Fernando Rocha
Chances remotas
A pergunta que mais ouvimos esta semana, foi sem dúvida à respeito das chances do Tigre conquistar o título estadual, nesta decisão amanhã diante do Galo.
A expectativa dos nossos interlocutores, variou de uma tênue esperança numa vitória do Tigre por dois gols de diferença, o que lhe daria o bicampeonato, até a total incredulidade, depois que viram a convincente atuação de Tardelli e seus companheiros, na vitória de quarta-feira, 3 a 2, sobre o Santos pela Copa do Brasil, um jogaço de bola, com qualidade técnica de ambos os lados, muito acima do que habitualmente temos visto aqui nestes grotões.
O Galo está inteiro, motivado, focado e determinado em conquistar o primeiro título na era Luxemburgo. O Tigre, por sua vez, desfalcado dos principais jogadores, com mais de meio time no estaleiro, outros suspensos, além de encarar um Mineirão com mais de 60 mil vozes a empurrar o adversário.
Então, analisando as perspectivas por este ângulo, o Tigre estaria literalmente fulminado e nem precisaria haver o jogo, pois deixa estar que o melhor seria já chamar o representante alvi-negro e lhe entregar o troféu de campeão.

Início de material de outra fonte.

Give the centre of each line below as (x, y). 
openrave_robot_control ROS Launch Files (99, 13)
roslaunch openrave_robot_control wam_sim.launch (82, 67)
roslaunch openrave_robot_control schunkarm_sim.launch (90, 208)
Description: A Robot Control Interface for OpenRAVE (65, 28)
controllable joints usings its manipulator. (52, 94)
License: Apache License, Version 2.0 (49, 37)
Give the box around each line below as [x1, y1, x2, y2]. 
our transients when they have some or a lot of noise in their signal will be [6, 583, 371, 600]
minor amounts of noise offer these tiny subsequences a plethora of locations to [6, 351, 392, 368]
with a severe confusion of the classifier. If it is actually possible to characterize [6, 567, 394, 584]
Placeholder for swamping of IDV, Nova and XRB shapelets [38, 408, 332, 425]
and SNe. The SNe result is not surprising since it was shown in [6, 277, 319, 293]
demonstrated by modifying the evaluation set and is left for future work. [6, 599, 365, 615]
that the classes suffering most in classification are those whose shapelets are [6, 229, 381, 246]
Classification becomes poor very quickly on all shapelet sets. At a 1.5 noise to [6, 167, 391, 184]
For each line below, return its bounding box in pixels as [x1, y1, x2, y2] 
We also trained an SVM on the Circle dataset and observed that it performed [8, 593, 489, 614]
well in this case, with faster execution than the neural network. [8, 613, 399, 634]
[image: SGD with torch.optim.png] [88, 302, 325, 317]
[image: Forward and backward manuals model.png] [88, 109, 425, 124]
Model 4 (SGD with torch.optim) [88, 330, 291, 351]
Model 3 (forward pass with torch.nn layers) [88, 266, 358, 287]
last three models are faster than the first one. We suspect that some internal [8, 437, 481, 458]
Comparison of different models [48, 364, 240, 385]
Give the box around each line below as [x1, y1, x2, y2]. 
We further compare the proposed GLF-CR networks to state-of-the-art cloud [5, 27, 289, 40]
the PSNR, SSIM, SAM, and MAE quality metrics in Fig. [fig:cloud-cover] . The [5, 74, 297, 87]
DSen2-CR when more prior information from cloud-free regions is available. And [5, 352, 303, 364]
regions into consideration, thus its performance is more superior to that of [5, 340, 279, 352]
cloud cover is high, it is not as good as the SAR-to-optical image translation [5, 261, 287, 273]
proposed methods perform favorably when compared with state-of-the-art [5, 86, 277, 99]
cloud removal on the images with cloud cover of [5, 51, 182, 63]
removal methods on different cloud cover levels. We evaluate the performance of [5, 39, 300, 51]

Mas, não é assim que as coisas funcionam no futebol, o único dos esportes coletivos, onde a lógica nem sempre se confirma dentro de campo, por conta da influência de uma série de fatores internos e externos, costumam mudar os rumos das partidas e de conquistas, pois como escreveu o grande Nelson Rodrigues, “acometido de uma dor de cotovelo, o craque costuma errar até um reles arremesso lateral”.
- Normalmente o torcedor atleticano é um otimista e em qualquer situação, sempre acredita que o Galo vai vencer, ser campeão, etc, coisa e tal. Imaginemos então, agora, que tem motivos de sobra para sentir firmeza na equipe, no treinador, em tudo que o cerca. Se o Ipatinga conseguir a proeza de derrotar o Galo, por dois gols de diferença, sagrando-se campeão amanhã, diante de um Mineirão lotado, sugiro ao prefeito atual, que decrete feriado na segunda-feira, e que toda a população saia às ruas, para aplaudir e receber os jogadores, com direito a desfile de carro aberto dos Bombeiros.
- Em 2005, teve parte disso, mas não foi feriado no dia seguinte à conquista do título estadual, também obtido contra todas as previsões, com uma vitória dramática sobre o não menos poderoso Cruzeiro, no mesmo palco de amanhã. Na época, acho que nem mesmo os próprios dirigentes do Ipatinga, tinham noção do tamanho da façanha obtida, quebrando um monopólio de 31 anos dos clubes da capital, já que o Siderúrgica de Sabará, em 1964, havia sido o último campeão saído do interior.
- Vanderlei Luxemburgo, com razão, se vangloria de ter lançado e contribuido para o sucesso de muitos jovens jogadores, que hoje brilham no cenário do futebol nacional e mundial. Mas, embora tenha tentado, Renan Oliveira parece que vai se tornar foguete molhado. Oportunidades não tem faltado, como na última quarta-feira diante do Santos, mas o garoto nega fogo. Entrou em campo como se estivesse passeando de mãos dados com uma garota no Pátio Savassi ou no Shoping do Vale. Renan não é o futuroso craque que apregoam, mas também não é um cabeça de bagre e só o tempo irá dizer o que vai acontecer com ele.
- Enquanto na gestão dos Perrelas, o Cruzeiro anuncia um déficit nas contas de R$ 42 milhões nos dois últimos anos, a nova diretoria do Galo, comandada por Alexandre Kalil, comemora a saída do clube das manchetes judiciais e até policiais, por conta de dívidas com jogadores, fornecedores, enfim, só duas pessoas, Deus e o povo. O prejuizo anual caiu de aproximadamente R$ 36 milhões em 2008, para cerca de R$ 23 milhões em 2009. Segundo dados divulgados pela Administração Kalil, no ano passado, mesmo sem patrocínio na camisa, houve superávit operacional de R$ 3.450.778 . A dívida total do Atlético, segundo o balanço apresentado pela diretoria, está em R$ 231.618.214,00.
- “Se não roubar e não deixar roubar, sobra dinheiro no Atlético”.Alexandre Kalil, presidente Galo. (Fecha o pano!)